The trust that Canadians have in financial advisers, the financial industry and digital advice became more positive last year, after a long period, in which all three funds fell gradually. However, this year, scientists from PMG Intelligence expect these numbers to soften again due to market variability.
PMG observations come from aggregation of signed research over 10 years.
In the years 2017–2023, trust in financial specialists fell by 11 points, from 54% to 43%. At the same time, trust in the financial industry fell to 40% from 46%. We do results in the 2019 work case.
In 2024, we noticed an increase in trust in 2024, because the markets were reflected and the inflation seemed to weaken. However, the increased market variability and uncertainty related to the potential trade war from the US forecast a decrease in trust this year, back to 2023 levels, and even lower.
Trust matters
Investors who work with a financial advisor notice higher trust than those who do not do it. But only three out of five people working with a financial advisor claim that they have trusted relationships with this adviser.
Customers who report higher levels of trust will more often be fully satisfied and continue to use the finance provider. They are also 1.5-1.7 times more likely that they will refer Their advisor to someone else, compared to those who only trust their adviser a bit.

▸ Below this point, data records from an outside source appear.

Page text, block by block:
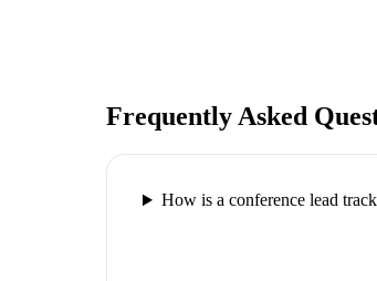
Frequently Asked
How is a conference lead
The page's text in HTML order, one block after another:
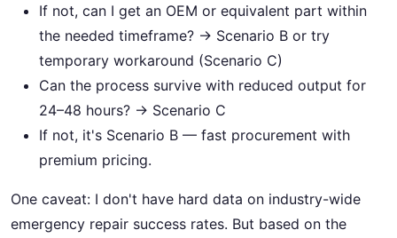
If not, can I get an OEM or equivalent part within
the needed timeframe? → Scenario B or try
temporary workaround (Scenario C)
Can the process survive with reduced output for
24–48 hours? → Scenario C
If not, it's Scenario B — fast procurement with
premium pricing.
One caveat: I don't have hard data on industry-wide
emergency repair success rates. But based on the
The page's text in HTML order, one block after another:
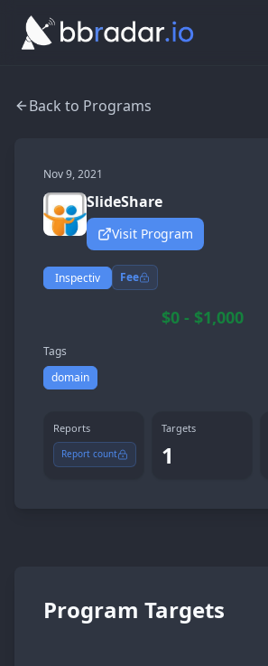
Back to Programs
Nov 9, 2021
SlideShare
Visit Program
Inspectiv Fee
$0 - $1,000
Tags
domain
Reports
Report count
Targets
1
Program Targets
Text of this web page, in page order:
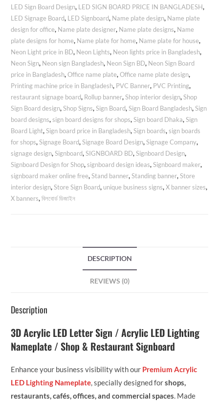
LED Sign Board Design, LED SIGN BOARD PRICE IN BANGLADESH,
LED Signage Board, LED Signboard, Name plate design, Name plate
design for office, Name plate designer, Name plate designs, Name
plate designs for home, Name plate for home, Name plate for house,
Neon Light price in BD, Neon Lights, Neon lights price in Bangladesh,
Neon Sign, Neon sign Bangladesh, Neon Sign BD, Neon Sign Board
price in Bangladesh,Office name plate,Office name plate design,
Printing machine price in Bangladesh, PVC Banner, PVC Printing,
restaurant signage board, Rollup banner,Shop interior design,Shop
Sign Board design,Shop Signs,Sign Board,Sign Board Bangladesh,Sign
board designs,sign board designs for shops,Sign board Dhaka,Sign
Board Light,Sign board price in Bangladesh,Sign boards,sign boards
for shops,Signage Board,Signage Board Design,Signage Company,
signage design,Signboard,SIGNBOARD BD,Signboard Design,
Signboard Design for Shop,signboard design ideas,Signboard maker,
signboard maker online free,Stand banner,Standing banner,Store
interior design,Store Sign Board, unique business signs,X banner sizes,
X banners,বিলবোর্ড ডিজাইন
DESCRIPTION
REVIEWS (0)
Description
3D Acrylic LED Letter Sign / Acrylic LED Lighting
Nameplate / Shop & Restaurant Signboard
Enhance your business visibility with our Premium Acrylic
LED Lighting Nameplate, specially designed forshops,
restaurants, cafés, offices, and commercial spaces. Made
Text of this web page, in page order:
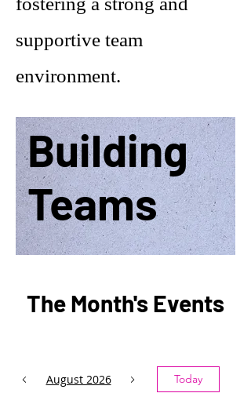
supportive team
environment.
Building
Teams
The Month's Events
August 2026 Today
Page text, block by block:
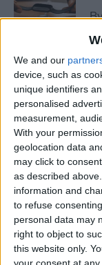
We and our
device, such as
unique identifiers
personalised
measurement,
With your
geolocation data
may click to
as described
information and
to refuse
personal data may
right to object to
this website only.
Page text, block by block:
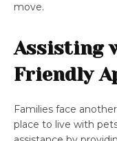
move.
Assisting
Friendly
Families face
place to live with
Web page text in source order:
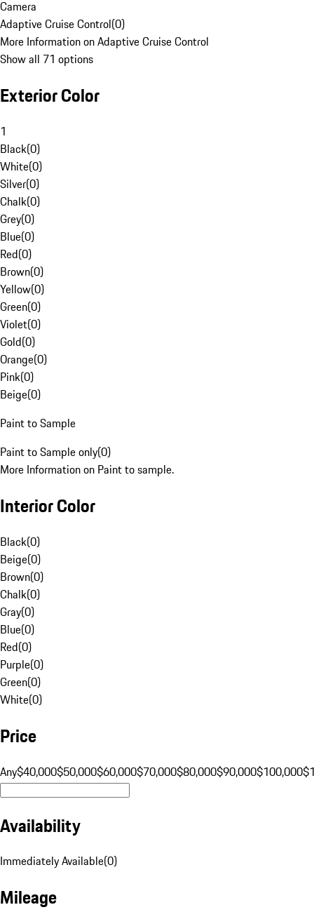
Camera
Adaptive Cruise Control(0)
More Information on Adaptive Cruise Control
Show all 71 options
Exterior Color
1
Black(0)
White(0)
Silver(0)
Chalk(0)
Grey(0)
Blue(0)
Red(0)
Brown(0)
Yellow(0)
Green(0)
Violet(0)
Gold(0)
Orange(0)
Pink(0)
Beige(0)
Paint to Sample
Paint to Sample only(0)
More Information on Paint to sample.
Interior Color
Black(0)
Beige(0)
Brown(0)
Chalk(0)
Gray(0)
Blue(0)
Red(0)
Purple(0)
Green(0)
White(0)
Price
Any$40,000$50,000$60,000$70,000$80,000$90,000$100,000
Availability
Immediately Available(0)
Mileage

These customers use more products and also devote most of the portfolio to their adviser. They are 1.8 times greater likely to invest in ETF, 1.7 times more likely that they invest in Resp, 1.7 times greater the likelihood of investing in GICS and 2.5 times more exposed to investing in segregated funds.
Trust has quantifying consequences for customer acquisition, product use and profitability.
Investors’ experience
People value professional financial advice because their finances become more complicated and have more money saved. Interest in working with an adviser usually reaches a peak between 30 and 34 years old. The $ 50,000 threshold is another key tag.
Ironically, too many potential customers at this stage of life are rejected or redirected to DIY solutions. Up to 35% of investors with assets below 100,000 USD, regardless of age, it is said that they do not have enough money and are better for digital solutions.
This layer of access to financial advice results from the profitability and the need to scale by financial suppliers and advisers. Given the decreasing trust of Canadians-especially with digital tips-it is extremely short-sighted.
Advisors and companies open to the implementation of investors earlier in the assets of assets will have an advantage over the consolidation of their position as the main supplier; The decision decides generally between 40 and 45 years old.
Three ways to build trust
Our data analysis indicates three actions that advisers can take to gain the trust of Canadians.
First of all, the industry must look at the new model tips for younger investors with lower assets-especially those who have USD 50,000 or more investment assets aged or almost 30 years old. Establish advisory relationships with young investors, regardless of their wealth.
Secondly, promote the delivery of a documented financial plan. Our research confirms that 70% of people with a written financial plan trust their financial advisers. Only 39% of people without a written plan say the same. Investors invest more often if they have a plan written by a professional adviser. It has 26 percentage points more likely that they will plan the GIC investment or joint investment funds, and 20 points will more often plan a capital or permanent income investment.
Third, contact clients proactively. Studies emphasize that proactive contact and service can have a significant impact on trust. And although even one contact per year can move the needles, a sweet place to maximize trust seems to be from two to three contacts a year. This level of activity strengthens the trusted nature of the relationship.
These steps are fundamental to establish and strengthen trusted financial relationships. The results will benefit financial providers, advisers and, most importantly, investors.